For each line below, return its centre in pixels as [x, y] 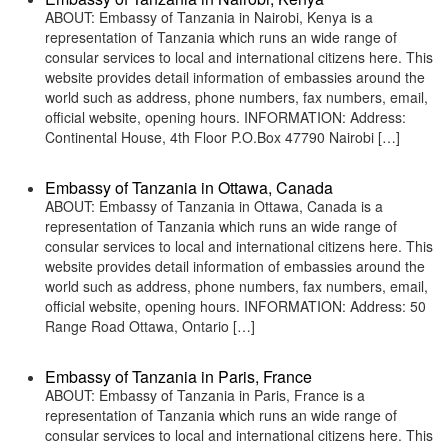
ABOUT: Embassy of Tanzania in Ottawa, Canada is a [214, 206]
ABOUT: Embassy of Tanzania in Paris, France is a [205, 395]
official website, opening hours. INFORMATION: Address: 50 [235, 306]
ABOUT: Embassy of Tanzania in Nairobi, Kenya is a [209, 17]
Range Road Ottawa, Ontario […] [150, 326]
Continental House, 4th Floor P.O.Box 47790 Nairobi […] [222, 137]
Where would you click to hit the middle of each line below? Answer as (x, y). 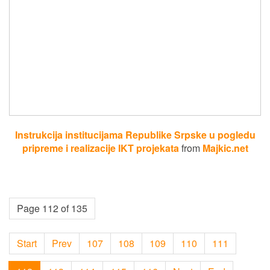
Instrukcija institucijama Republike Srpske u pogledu (135, 134)
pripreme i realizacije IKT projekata (100, 148)
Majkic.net (225, 148)
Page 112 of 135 (52, 208)
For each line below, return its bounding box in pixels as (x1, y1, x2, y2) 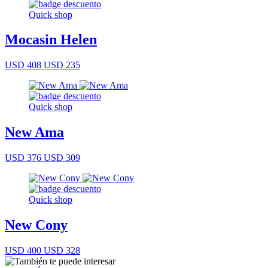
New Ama (5, 124, 64, 141)
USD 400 (5, 245, 41, 255)
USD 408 (5, 60, 41, 71)
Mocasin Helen (5, 32, 97, 48)
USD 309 (41, 153, 80, 163)
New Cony (5, 217, 68, 233)
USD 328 (41, 245, 80, 255)
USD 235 (41, 60, 80, 71)
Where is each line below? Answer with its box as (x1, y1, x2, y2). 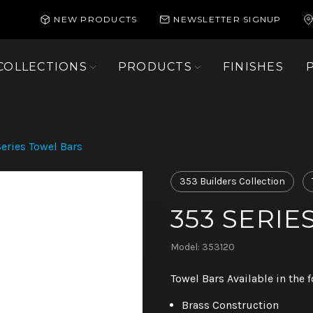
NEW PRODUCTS (54, 14, 138, 24)
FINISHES (222, 59, 284, 73)
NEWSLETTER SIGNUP (173, 14, 282, 24)
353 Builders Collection (180, 175, 285, 188)
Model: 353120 (170, 241, 235, 254)
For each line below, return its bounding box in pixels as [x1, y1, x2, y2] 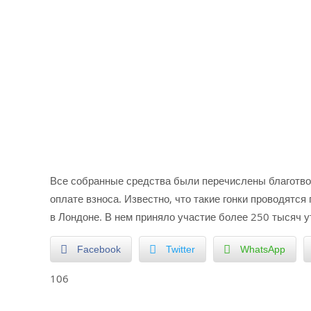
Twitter [166, 243, 196, 255]
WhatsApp [240, 243, 286, 255]
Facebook [77, 243, 121, 255]
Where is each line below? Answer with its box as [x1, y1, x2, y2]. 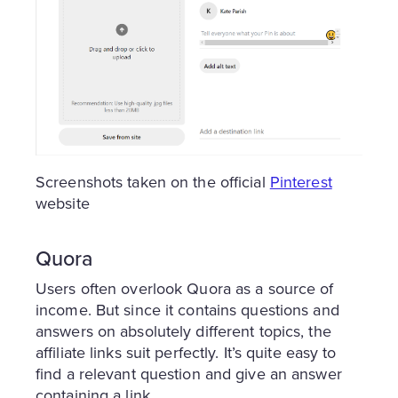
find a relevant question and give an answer [36, 362, 342, 386]
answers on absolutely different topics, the [36, 320, 331, 344]
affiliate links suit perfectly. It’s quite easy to [36, 341, 337, 365]
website [36, 192, 90, 216]
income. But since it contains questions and [36, 298, 339, 322]
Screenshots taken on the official [36, 171, 270, 195]
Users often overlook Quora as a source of [36, 277, 334, 301]
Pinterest [269, 171, 332, 195]
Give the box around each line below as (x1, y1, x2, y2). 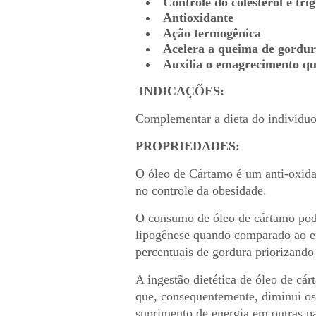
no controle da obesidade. (135, 183, 267, 197)
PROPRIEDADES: (135, 139, 240, 153)
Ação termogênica (163, 26, 261, 40)
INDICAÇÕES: (139, 84, 224, 98)
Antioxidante (163, 11, 233, 25)
------------
Could you repeat the entries word for word, skipping the pictures they contain?

For each line below, return its centre in pixels as [x, y] 
ABOUT: Embassy of Tanzania in Ottawa, Canada is a [214, 206]
ABOUT: Embassy of Tanzania in Paris, France is a [205, 395]
official website, opening hours. INFORMATION: Address: 50 [235, 306]
ABOUT: Embassy of Tanzania in Nairobi, Kenya is a [209, 17]
Range Road Ottawa, Ontario […] [150, 326]
Continental House, 4th Floor P.O.Box 47790 Nairobi […] [222, 137]
Where would you click to hit the middle of each line below? Answer as (x, y). 
Instrukcija institucijama Republike Srpske u pogledu (135, 134)
pripreme i realizacije IKT projekata (100, 148)
Majkic.net (225, 148)
Page 112 of 135 (52, 208)
For each line below, return its bounding box in pixels as (x1, y1, x2, y2) 
New Ama (5, 124, 64, 141)
USD 400 (5, 245, 41, 255)
USD 408 (5, 60, 41, 71)
Mocasin Helen (5, 32, 97, 48)
USD 309 (41, 153, 80, 163)
New Cony (5, 217, 68, 233)
USD 328 (41, 245, 80, 255)
USD 235 (41, 60, 80, 71)
Where is each line below? Answer with its box as (x1, y1, x2, y2). 
NEW PRODUCTS (54, 14, 138, 24)
FINISHES (222, 59, 284, 73)
NEWSLETTER SIGNUP (173, 14, 282, 24)
353 Builders Collection (180, 175, 285, 188)
Model: 353120 (170, 241, 235, 254)
For each line below, return its bounding box in pixels as [x1, y1, x2, y2] 
Twitter [166, 243, 196, 255]
WhatsApp [240, 243, 286, 255]
Facebook [77, 243, 121, 255]
Where is each line below? Answer with its box as [x1, y1, x2, y2]. 
find a relevant question and give an answer [36, 362, 342, 386]
answers on absolutely different topics, the [36, 320, 331, 344]
affiliate links suit perfectly. It’s quite easy to [36, 341, 337, 365]
website [36, 192, 90, 216]
income. But since it contains questions and [36, 298, 339, 322]
Screenshots taken on the official [36, 171, 270, 195]
Users often overlook Quora as a source of [36, 277, 334, 301]
Pinterest [269, 171, 332, 195]
Give the box around each line below as (x1, y1, x2, y2). 
no controle da obesidade. (135, 183, 267, 197)
PROPRIEDADES: (135, 139, 240, 153)
Ação termogênica (163, 26, 261, 40)
INDICAÇÕES: (139, 84, 224, 98)
Antioxidante (163, 11, 233, 25)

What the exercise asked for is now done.